TASK REQUIREMENTS:
Where a line below includes the word "countertop", copy that line.

── MATERIAL FOR THIS TASK ──

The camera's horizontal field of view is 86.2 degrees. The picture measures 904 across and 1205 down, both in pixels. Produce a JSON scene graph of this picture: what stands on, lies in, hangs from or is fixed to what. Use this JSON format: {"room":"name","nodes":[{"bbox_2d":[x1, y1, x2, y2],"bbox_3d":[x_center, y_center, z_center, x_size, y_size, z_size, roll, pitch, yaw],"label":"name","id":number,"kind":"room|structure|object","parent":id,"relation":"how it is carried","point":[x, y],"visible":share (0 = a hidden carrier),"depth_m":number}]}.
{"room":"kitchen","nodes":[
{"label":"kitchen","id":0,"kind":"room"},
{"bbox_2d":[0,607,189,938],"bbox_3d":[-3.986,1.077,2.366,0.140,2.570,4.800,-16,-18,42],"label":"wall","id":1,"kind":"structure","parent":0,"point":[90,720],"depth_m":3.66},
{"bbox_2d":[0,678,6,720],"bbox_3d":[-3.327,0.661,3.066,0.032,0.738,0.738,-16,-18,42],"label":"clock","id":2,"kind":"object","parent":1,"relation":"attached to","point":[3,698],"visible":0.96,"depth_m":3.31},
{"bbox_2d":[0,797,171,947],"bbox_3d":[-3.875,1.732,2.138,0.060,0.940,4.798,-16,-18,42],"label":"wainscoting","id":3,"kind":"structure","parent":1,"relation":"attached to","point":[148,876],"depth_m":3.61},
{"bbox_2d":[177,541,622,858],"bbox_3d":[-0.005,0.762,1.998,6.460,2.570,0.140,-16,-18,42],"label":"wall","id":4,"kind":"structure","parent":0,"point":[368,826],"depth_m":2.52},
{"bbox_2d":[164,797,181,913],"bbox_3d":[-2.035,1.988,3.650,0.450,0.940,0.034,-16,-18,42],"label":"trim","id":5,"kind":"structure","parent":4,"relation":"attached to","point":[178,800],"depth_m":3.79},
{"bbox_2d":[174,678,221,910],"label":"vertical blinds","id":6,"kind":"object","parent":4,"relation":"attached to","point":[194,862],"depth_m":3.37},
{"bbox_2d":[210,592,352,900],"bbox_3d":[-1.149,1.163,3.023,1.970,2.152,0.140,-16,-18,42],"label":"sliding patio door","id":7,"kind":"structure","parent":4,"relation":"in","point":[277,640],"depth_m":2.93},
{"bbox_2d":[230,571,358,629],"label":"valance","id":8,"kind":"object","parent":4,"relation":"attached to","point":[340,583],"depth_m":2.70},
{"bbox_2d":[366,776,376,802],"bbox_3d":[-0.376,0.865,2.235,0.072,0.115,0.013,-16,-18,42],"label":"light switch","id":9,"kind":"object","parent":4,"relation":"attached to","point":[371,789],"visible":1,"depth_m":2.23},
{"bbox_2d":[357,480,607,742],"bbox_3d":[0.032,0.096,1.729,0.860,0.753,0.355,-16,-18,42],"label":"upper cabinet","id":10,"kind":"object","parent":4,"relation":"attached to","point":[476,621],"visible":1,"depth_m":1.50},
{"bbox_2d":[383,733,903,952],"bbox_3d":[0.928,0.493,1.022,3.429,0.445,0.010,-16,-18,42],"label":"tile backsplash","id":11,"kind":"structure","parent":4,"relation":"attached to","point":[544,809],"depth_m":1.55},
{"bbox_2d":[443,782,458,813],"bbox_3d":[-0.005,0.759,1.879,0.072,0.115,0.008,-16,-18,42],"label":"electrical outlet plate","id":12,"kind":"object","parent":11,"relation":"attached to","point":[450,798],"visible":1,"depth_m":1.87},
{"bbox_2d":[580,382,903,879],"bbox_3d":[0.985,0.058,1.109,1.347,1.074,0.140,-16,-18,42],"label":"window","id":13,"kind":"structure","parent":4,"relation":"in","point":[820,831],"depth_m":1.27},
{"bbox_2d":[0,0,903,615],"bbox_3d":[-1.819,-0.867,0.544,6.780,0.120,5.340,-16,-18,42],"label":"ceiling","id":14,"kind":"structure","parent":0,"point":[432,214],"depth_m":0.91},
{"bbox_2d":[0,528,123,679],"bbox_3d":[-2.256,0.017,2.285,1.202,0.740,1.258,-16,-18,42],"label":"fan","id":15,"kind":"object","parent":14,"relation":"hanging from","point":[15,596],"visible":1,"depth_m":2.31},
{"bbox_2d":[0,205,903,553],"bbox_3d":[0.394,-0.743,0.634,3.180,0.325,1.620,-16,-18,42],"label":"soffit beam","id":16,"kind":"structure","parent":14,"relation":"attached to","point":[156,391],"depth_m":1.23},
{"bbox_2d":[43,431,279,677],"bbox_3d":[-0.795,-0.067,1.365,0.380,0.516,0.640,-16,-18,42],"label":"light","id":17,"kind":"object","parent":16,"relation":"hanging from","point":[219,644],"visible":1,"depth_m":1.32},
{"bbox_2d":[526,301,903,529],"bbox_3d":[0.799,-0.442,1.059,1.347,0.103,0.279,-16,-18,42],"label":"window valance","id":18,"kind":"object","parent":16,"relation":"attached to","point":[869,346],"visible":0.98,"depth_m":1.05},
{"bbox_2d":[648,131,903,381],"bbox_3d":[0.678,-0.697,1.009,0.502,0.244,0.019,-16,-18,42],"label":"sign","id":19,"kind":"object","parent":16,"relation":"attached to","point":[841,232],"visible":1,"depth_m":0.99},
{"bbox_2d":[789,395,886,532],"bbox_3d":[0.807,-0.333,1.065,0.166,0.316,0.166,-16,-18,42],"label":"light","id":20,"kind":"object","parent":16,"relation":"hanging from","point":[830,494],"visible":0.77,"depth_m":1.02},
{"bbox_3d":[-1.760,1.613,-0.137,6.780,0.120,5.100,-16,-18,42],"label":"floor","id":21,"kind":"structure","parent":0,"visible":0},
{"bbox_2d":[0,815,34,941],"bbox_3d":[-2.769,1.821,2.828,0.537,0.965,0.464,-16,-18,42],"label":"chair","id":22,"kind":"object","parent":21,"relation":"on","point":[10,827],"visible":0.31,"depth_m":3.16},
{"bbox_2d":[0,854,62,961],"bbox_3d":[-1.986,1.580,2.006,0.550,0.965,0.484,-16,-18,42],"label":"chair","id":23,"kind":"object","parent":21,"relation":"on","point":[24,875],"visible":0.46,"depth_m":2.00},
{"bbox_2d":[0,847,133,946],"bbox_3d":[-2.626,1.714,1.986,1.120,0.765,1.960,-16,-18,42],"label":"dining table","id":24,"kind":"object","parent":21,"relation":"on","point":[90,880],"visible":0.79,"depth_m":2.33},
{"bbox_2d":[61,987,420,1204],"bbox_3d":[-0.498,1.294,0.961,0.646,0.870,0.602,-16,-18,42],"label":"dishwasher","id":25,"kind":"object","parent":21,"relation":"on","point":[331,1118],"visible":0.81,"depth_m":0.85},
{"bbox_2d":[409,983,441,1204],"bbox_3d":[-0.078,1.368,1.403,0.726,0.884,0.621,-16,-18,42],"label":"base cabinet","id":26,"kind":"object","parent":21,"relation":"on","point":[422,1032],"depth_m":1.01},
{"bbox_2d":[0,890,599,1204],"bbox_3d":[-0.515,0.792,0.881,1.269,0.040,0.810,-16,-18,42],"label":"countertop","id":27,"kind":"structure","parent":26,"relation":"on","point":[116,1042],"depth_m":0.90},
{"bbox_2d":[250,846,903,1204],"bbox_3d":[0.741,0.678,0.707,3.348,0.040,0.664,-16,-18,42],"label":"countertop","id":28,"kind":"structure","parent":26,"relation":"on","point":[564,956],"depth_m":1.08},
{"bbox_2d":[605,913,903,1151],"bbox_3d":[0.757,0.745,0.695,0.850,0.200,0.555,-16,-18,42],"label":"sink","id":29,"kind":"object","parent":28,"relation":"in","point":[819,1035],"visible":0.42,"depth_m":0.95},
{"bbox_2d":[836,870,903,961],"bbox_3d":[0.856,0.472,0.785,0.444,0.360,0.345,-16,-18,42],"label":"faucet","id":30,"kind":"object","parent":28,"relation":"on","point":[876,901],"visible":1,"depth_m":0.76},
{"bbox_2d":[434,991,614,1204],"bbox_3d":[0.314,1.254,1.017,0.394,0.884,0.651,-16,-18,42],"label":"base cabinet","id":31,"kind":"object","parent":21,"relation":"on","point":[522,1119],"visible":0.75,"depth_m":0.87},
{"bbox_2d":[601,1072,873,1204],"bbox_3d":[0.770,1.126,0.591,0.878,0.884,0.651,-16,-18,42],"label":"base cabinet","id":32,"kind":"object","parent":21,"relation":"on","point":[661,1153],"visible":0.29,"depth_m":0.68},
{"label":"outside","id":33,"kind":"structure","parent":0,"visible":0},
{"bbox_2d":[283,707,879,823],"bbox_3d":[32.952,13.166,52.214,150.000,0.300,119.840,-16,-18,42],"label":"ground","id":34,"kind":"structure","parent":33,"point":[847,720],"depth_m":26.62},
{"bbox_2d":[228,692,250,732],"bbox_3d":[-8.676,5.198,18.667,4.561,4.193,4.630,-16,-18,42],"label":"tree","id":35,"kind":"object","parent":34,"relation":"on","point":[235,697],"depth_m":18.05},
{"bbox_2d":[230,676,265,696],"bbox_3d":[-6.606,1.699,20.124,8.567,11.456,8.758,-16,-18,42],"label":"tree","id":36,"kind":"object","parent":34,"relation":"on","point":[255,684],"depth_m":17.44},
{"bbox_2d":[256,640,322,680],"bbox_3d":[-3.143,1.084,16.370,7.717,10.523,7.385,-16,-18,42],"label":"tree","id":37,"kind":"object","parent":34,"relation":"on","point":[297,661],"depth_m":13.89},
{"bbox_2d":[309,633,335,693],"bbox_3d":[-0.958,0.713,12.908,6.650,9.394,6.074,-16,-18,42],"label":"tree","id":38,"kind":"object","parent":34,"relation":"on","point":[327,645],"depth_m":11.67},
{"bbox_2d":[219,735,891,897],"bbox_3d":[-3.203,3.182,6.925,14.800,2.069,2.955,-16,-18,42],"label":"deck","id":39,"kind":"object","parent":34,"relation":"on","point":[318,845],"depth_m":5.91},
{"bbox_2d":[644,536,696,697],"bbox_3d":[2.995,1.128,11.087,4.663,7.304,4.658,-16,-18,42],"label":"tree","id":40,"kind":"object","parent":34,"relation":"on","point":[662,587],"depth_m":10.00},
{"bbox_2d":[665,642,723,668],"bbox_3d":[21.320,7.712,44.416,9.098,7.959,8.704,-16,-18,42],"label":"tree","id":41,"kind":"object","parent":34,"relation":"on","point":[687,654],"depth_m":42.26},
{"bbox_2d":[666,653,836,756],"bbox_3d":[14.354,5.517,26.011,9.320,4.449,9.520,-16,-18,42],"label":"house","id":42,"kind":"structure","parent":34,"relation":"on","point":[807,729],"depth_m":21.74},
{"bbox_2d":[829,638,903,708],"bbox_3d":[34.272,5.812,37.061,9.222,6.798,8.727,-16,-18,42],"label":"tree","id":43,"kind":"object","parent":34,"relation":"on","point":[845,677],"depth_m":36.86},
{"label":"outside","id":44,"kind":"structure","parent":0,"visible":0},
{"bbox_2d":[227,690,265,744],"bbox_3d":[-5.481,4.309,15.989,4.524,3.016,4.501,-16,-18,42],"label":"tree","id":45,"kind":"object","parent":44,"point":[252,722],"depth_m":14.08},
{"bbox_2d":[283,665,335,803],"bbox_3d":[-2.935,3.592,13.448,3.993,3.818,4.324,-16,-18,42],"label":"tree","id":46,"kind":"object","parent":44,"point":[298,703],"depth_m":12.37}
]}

───

THE ANSWER:
{"bbox_2d":[0,890,599,1204],"bbox_3d":[-0.515,0.792,0.881,1.269,0.040,0.810,-16,-18,42],"label":"countertop","id":27,"kind":"structure","parent":26,"relation":"on","point":[116,1042],"depth_m":0.90},
{"bbox_2d":[250,846,903,1204],"bbox_3d":[0.741,0.678,0.707,3.348,0.040,0.664,-16,-18,42],"label":"countertop","id":28,"kind":"structure","parent":26,"relation":"on","point":[564,956],"depth_m":1.08},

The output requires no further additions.